Learning at the Interface: Opportunities and Barriers to University-Museum Collaborations
AHRC Collaborative Doctoral Award with University of Brighton and V&A Museum, London
Speight’s PhD, entitled Learning at the Interface: Opportunities and Barriers to University-Museum Collaborations, aims to examine how the V&A, a national museum of art and design, develops creative and innovative learning opportunities for practice-based Design students through its network of university-museum partnerships. Funded by the Arts Humanities Research Council (AHRC), this Collaborative Doctoral Award (CDA) builds on her research and experience of working for the Centre of Excellence in Teaching and Learning through Design (CETLD, 2005-2010), a partnership between the University of Brighton, V&A, Royal College of Art (RCA) and the Royal Institute of British Architects (RIBA). As one of the 74 government funded centres of excellence, the CETLD’s remit was to research the relationship between museums and higher education (HE) and to examine the opportunities that collections-based learning offered HE practice-based design students. Through a series of research initiatives and resource-based projects, this work informed the V&A’s learning strategy and how it could best support the needs of HE audiences in the museum. Although theories of learning were fully examined in this research, the different forms and types of learning that take place at the interface of the museum and university relationship were limited. By undertaking a critical examination of the V&A and its role in supporting HE, her study aims to address the conceptual and physical barriers that impede effective integration between the two sectors and how new and effective connections can be made.
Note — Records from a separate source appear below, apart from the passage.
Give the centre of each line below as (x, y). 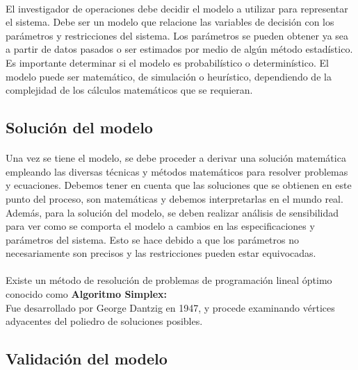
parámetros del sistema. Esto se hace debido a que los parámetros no (153, 239)
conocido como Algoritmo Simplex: (86, 294)
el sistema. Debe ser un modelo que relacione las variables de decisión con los (170, 22)
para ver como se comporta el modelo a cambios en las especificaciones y (160, 226)
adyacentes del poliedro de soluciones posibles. (104, 321)
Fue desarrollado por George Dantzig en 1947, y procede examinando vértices (170, 307)
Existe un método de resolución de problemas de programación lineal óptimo (169, 280)
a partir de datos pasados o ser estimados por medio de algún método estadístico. (179, 49)
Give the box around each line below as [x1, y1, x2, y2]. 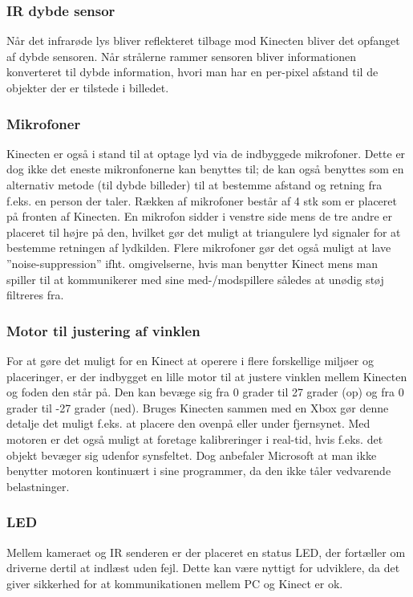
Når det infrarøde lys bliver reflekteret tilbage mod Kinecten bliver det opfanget [6, 32, 400, 49]
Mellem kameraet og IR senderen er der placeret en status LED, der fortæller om [6, 543, 406, 560]
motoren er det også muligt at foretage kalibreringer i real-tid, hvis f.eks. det [6, 430, 383, 447]
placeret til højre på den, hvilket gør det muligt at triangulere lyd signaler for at [6, 223, 401, 240]
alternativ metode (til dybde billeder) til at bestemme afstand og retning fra [6, 177, 383, 193]
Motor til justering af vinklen [6, 320, 200, 340]
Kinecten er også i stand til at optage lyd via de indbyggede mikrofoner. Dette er [6, 144, 406, 161]
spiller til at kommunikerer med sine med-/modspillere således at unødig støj [6, 270, 384, 287]
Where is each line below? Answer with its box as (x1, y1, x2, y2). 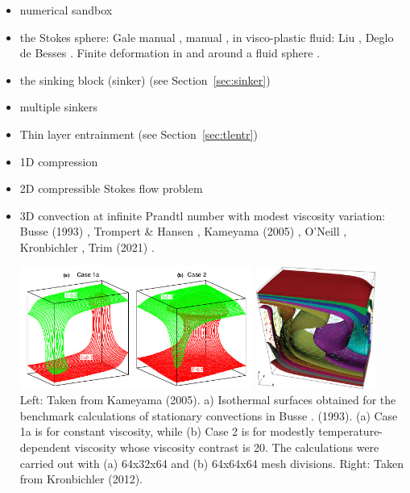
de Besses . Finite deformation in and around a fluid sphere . (19, 44, 321, 61)
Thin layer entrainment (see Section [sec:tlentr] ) (19, 125, 258, 142)
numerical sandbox (19, 2, 113, 18)
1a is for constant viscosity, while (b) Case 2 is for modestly (19, 423, 315, 440)
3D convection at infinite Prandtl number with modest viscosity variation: (19, 207, 386, 224)
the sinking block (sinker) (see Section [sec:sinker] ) (19, 71, 271, 88)
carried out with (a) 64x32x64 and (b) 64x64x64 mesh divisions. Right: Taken (19, 454, 404, 471)
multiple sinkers (19, 98, 98, 115)
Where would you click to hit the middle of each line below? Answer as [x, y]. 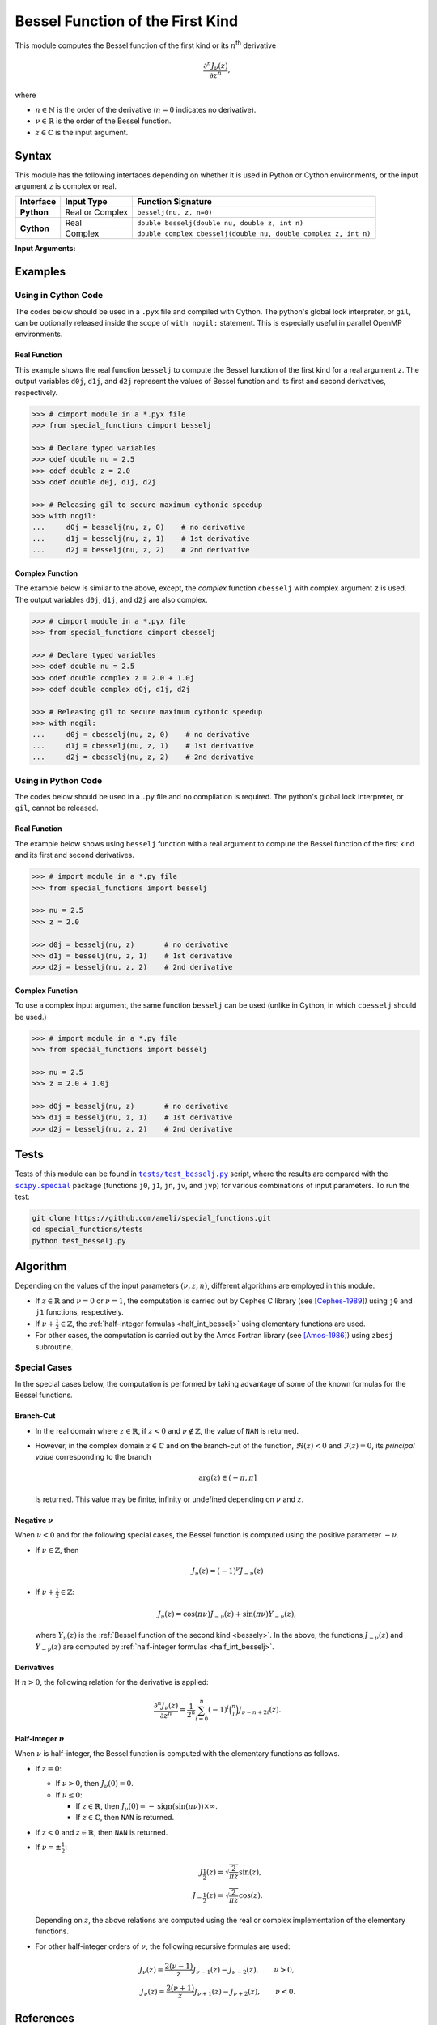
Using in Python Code [59, 780]
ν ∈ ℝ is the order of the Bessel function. [103, 121]
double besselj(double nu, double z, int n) [220, 223]
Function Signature [174, 202]
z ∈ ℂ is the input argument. [82, 132]
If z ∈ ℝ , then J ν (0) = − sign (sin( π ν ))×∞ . [146, 1807]
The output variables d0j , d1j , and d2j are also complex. [111, 599]
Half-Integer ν [40, 1738]
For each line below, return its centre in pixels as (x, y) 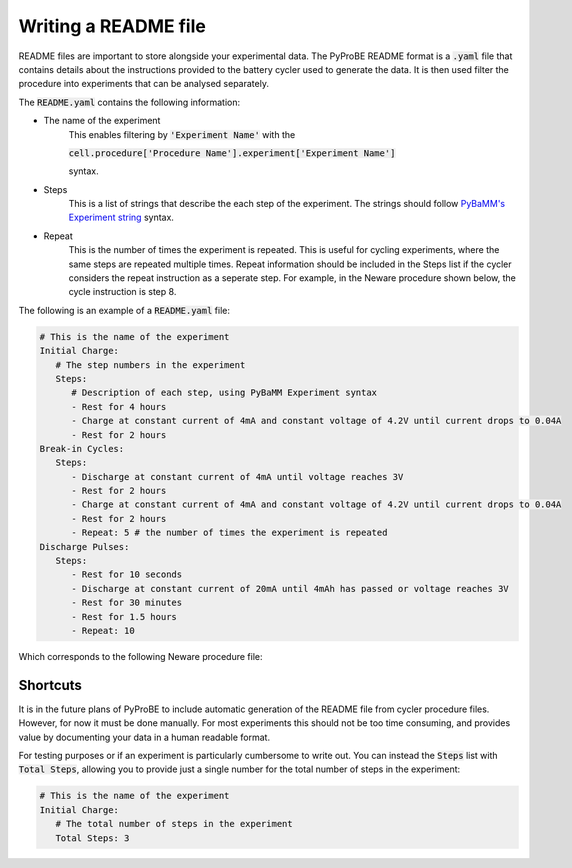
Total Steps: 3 (92, 838)
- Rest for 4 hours (119, 406)
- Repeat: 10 (103, 630)
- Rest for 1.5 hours (124, 616)
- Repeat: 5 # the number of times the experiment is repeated (229, 533)
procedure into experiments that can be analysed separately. (144, 84)
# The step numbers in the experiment (150, 364)
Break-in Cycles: (82, 448)

The AHRC Collaborative Doctoral programme has provided Speight with an opportunity to continue her exciting research in this area and to enhance and strengthen the relationship between the V&A and the University of Brighton and their mutual interest and dedication to this topic. It is envisaged that the outcomes of her PhD will contribute to the broad research agenda examining the interface of the museum-university relationship and will provide the foundations in which museum and HE policy in this area can be refreshed and reviewed.